In this tenth section of the series of articles on the seven sacrifices of Jesus and Christ, we will look specifically at what the form of a modern Johannine Rite might be. This Rite ought to be as authentic as possible, stripped of arbitrary elements as much as possible; it also must be complementary to existing Tradition as much as possible—remembering that it is a temporal Rite, developing a completely different spiritual body (Buddhi or Life-Spirit—the “Tree of Life”) than the Orthodox Rite (which is developing Atman or Spirit-Human, the Resurrection Body).

The Orthodox Church is concerned with re-establishing the connection between human beings and the Father God in the heights, via the nine spiritual hierarchies.

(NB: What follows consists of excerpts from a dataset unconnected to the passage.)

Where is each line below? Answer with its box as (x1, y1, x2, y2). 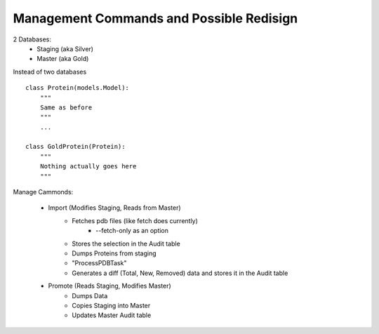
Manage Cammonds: (13, 188, 74, 196)
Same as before (39, 103, 93, 112)
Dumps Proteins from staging (72, 249, 157, 258)
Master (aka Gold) (36, 55, 89, 63)
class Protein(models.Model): (25, 84, 130, 92)
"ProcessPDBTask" (72, 259, 127, 267)
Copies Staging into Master (72, 301, 151, 309)
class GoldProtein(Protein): (25, 142, 126, 151)
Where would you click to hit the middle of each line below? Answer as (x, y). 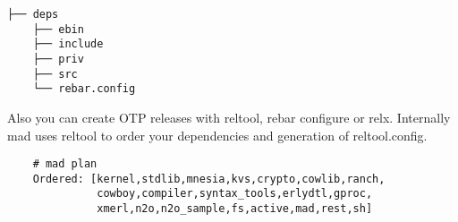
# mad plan (65, 164)
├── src (55, 74)
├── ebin (58, 29)
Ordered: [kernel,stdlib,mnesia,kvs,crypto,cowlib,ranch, (209, 179)
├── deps (33, 14)
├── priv (58, 59)
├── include (68, 44)
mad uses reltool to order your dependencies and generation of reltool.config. (217, 135)
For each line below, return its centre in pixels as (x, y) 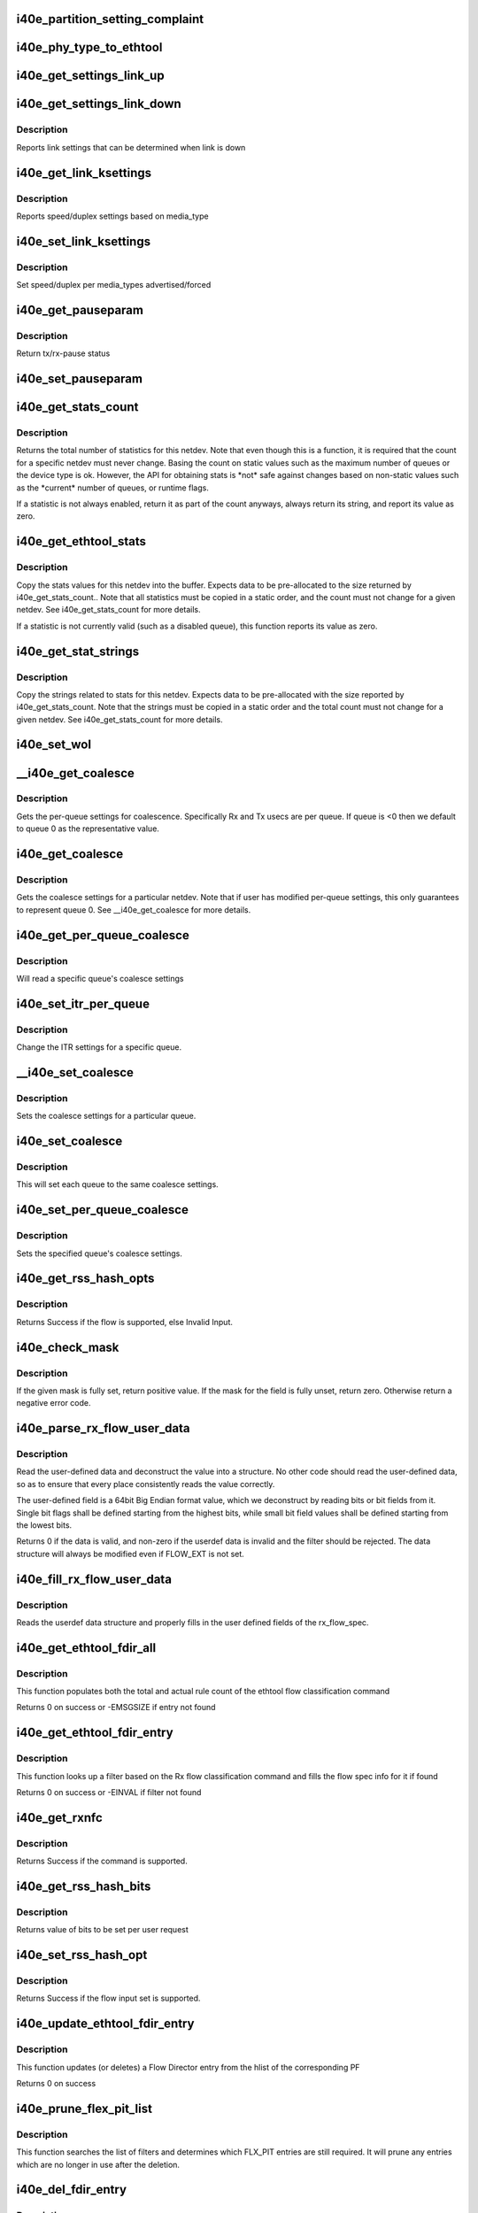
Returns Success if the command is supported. (102, 1861)
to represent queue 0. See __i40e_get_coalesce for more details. (134, 910)
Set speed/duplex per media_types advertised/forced (114, 285)
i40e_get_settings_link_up (90, 76)
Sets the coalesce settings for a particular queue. (106, 1116)
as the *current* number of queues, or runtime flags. (113, 488)
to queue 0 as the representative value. (88, 829)
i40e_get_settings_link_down (99, 104)
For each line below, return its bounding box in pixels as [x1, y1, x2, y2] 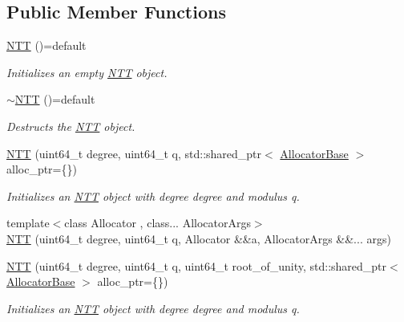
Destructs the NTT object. [6, 117, 135, 134]
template [6, 214, 50, 231]
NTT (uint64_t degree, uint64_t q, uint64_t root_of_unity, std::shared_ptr [6, 257, 387, 274]
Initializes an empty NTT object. [6, 63, 168, 80]
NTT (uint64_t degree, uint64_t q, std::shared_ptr [6, 145, 262, 161]
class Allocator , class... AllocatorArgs [64, 214, 251, 231]
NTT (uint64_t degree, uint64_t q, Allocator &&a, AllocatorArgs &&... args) [6, 230, 391, 247]
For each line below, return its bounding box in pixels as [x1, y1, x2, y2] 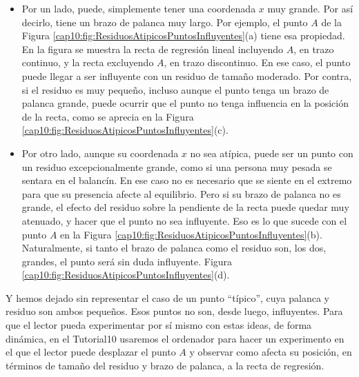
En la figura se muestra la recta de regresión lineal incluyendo [21, 41, 284, 56]
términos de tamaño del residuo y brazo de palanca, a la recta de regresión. [6, 358, 324, 372]
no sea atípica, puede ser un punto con [190, 145, 353, 160]
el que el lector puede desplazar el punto [6, 345, 176, 359]
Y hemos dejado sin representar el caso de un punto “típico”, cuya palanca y [6, 290, 330, 305]
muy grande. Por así [267, 1, 353, 15]
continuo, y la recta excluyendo [21, 55, 154, 70]
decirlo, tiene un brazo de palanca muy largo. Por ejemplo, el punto [21, 14, 308, 29]
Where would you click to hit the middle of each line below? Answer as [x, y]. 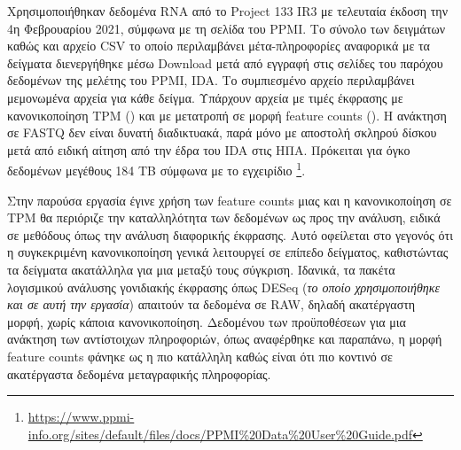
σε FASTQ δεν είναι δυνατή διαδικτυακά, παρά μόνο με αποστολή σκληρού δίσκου [222, 132]
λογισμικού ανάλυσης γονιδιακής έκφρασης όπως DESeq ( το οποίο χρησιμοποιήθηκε [224, 287]
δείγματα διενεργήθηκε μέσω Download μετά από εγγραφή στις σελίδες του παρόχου [225, 62]
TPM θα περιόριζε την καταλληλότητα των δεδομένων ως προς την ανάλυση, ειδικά [224, 217]
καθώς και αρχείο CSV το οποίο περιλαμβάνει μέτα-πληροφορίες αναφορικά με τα [219, 46]
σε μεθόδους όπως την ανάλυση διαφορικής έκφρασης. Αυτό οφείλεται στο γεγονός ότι [230, 234]
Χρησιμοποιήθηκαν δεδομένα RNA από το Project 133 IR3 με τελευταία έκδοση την [227, 11]
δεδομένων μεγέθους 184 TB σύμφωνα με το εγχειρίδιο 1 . [156, 169]
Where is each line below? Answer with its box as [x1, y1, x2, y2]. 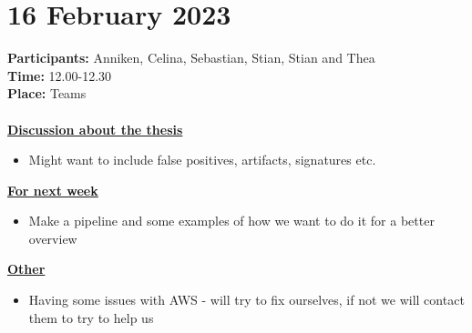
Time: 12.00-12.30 [7, 66, 112, 85]
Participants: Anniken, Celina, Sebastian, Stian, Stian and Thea [7, 48, 375, 67]
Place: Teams [7, 84, 87, 103]
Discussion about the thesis [7, 119, 183, 138]
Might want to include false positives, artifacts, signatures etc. [28, 150, 376, 169]
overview [28, 228, 77, 247]
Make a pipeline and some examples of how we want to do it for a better [28, 211, 435, 230]
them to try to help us [28, 308, 154, 327]
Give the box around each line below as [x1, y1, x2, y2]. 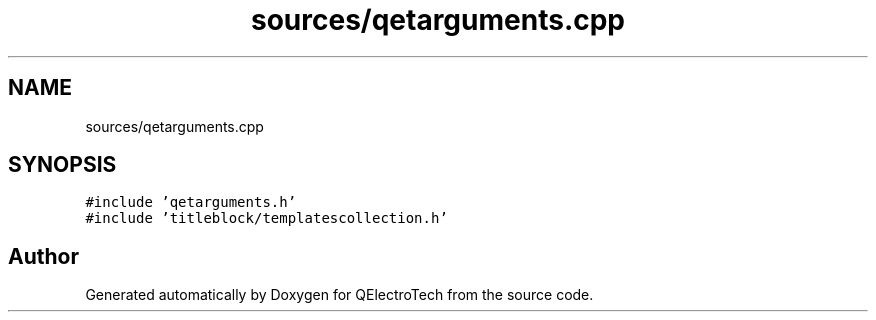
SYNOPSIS [8, 152, 117, 178]
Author [8, 243, 79, 269]
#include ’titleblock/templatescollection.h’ [85, 210, 448, 227]
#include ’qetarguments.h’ [85, 194, 297, 211]
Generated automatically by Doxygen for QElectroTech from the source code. [85, 286, 594, 304]
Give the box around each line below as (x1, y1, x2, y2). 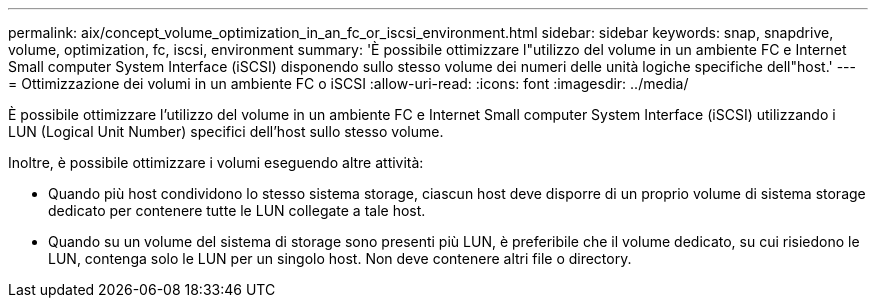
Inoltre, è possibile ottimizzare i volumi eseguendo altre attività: (8, 154, 424, 171)
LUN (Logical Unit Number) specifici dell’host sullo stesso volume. (8, 123, 444, 140)
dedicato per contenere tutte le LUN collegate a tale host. (48, 202, 426, 219)
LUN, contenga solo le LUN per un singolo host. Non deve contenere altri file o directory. (48, 250, 632, 267)
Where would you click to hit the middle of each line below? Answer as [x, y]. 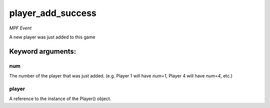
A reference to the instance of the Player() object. [60, 99]
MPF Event [20, 28]
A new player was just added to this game [52, 37]
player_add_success [53, 13]
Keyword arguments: [43, 51]
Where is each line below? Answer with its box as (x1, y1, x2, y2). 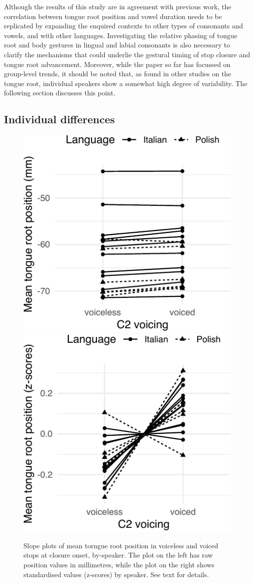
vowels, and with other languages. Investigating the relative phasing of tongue (4, 30, 237, 40)
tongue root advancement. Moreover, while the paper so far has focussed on (4, 59, 231, 69)
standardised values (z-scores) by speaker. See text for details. (23, 569, 209, 579)
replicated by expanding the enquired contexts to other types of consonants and (4, 21, 243, 31)
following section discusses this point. (4, 88, 115, 98)
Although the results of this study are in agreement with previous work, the (4, 1, 231, 11)
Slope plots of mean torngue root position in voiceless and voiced (23, 540, 218, 550)
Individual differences (4, 112, 115, 127)
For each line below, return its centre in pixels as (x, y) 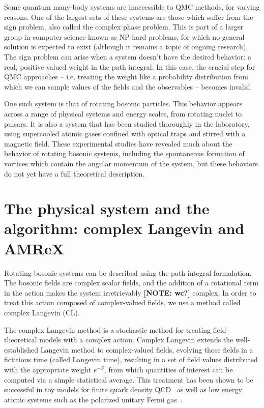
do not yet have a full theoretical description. (75, 173)
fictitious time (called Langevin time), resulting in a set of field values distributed (131, 359)
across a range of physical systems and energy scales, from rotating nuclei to (123, 113)
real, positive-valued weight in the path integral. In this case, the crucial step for (130, 66)
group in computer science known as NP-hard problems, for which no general (124, 36)
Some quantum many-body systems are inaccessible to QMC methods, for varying (132, 7)
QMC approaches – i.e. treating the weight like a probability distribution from (126, 77)
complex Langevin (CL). (42, 312)
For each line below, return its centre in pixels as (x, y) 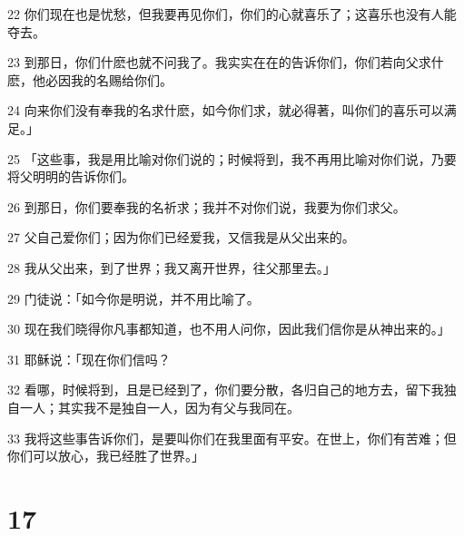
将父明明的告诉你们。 (71, 176)
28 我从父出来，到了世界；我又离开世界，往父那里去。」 (172, 267)
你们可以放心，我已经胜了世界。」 (106, 456)
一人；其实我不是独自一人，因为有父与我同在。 (159, 407)
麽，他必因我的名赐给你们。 (90, 79)
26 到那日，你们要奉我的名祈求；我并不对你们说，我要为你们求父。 (207, 206)
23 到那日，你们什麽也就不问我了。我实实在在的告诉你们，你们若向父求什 (226, 62)
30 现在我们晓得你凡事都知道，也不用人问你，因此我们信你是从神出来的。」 (229, 329)
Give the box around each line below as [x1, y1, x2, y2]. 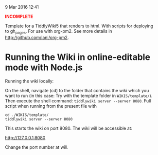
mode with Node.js [5, 62, 83, 73]
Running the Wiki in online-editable [5, 51, 151, 62]
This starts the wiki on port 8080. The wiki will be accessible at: [5, 125, 133, 131]
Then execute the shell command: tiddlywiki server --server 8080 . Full [5, 97, 151, 104]
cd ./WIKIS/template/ [5, 112, 49, 117]
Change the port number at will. [5, 144, 69, 150]
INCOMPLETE [5, 14, 34, 19]
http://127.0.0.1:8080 [5, 135, 46, 140]
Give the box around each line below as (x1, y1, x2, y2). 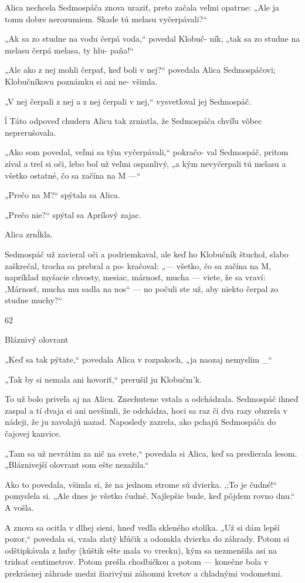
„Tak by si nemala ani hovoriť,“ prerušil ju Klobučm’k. (5, 373, 202, 385)
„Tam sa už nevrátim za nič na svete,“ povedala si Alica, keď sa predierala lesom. (5, 447, 297, 459)
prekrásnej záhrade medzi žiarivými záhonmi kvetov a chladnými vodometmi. (5, 567, 283, 579)
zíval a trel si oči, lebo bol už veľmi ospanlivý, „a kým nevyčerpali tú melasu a (5, 157, 286, 169)
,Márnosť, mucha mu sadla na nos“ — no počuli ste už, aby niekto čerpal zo (5, 282, 279, 294)
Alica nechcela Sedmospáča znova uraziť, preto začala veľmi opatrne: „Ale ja (5, 1, 279, 13)
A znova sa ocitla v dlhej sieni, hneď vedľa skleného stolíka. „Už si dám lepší (5, 521, 280, 533)
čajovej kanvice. (5, 427, 62, 440)
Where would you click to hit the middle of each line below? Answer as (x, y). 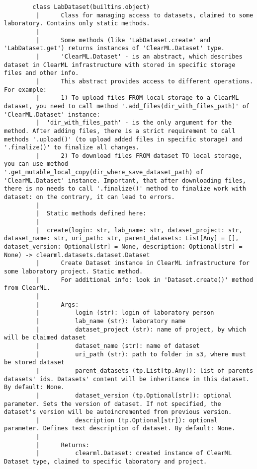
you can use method (36, 164)
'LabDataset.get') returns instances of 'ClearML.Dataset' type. (114, 48)
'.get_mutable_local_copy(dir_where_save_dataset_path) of (104, 172)
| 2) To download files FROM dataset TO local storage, (139, 156)
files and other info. (42, 73)
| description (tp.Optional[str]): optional (127, 420)
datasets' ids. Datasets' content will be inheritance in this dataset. (127, 379)
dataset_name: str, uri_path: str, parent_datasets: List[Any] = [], (122, 238)
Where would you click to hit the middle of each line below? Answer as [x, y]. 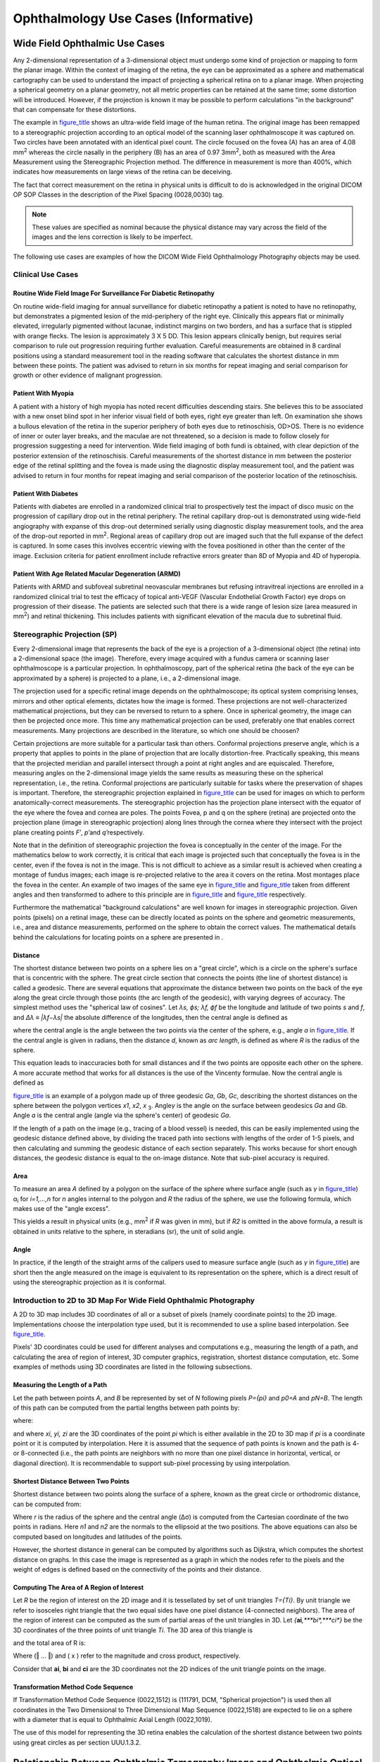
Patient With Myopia [43, 393]
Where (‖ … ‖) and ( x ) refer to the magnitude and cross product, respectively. [127, 1656]
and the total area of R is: [49, 1643]
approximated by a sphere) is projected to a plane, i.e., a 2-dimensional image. [127, 678]
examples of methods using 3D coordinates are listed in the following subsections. [133, 1367]
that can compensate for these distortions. [75, 110]
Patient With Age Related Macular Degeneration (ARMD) [97, 574]
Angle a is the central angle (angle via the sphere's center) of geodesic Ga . [122, 1115]

In doing so, it transforms the human kingdom into the tenth hierarchy—that of Love and Freedom. The centre of gravity of the Church is the Eucharist, the Communion of Bread and Wine. And the main time of year during which the Church focuses on the birth, life, death and resurrection of Christ is from Advent through Whitsun—the rest of the year (between Whitsun and Advent) is referred to as “Ordinary Time.”

Nowadays Advent begins somewhat less than four weeks prior to Christmas Day, at the end of November/beginning of December. This was not always the case. Originally, the season of Advent began on the Sunday after Martinmas (November 11), and was referred to as the Fast of St. Martin. It was an approximately 40-day fast leading up to Christmas, akin to Lent leading up to Easter. This is still the custom in both the Ambrosian and Mozarabic Rites, in which the Advent season begins six Sundays before Christmas, rather than four.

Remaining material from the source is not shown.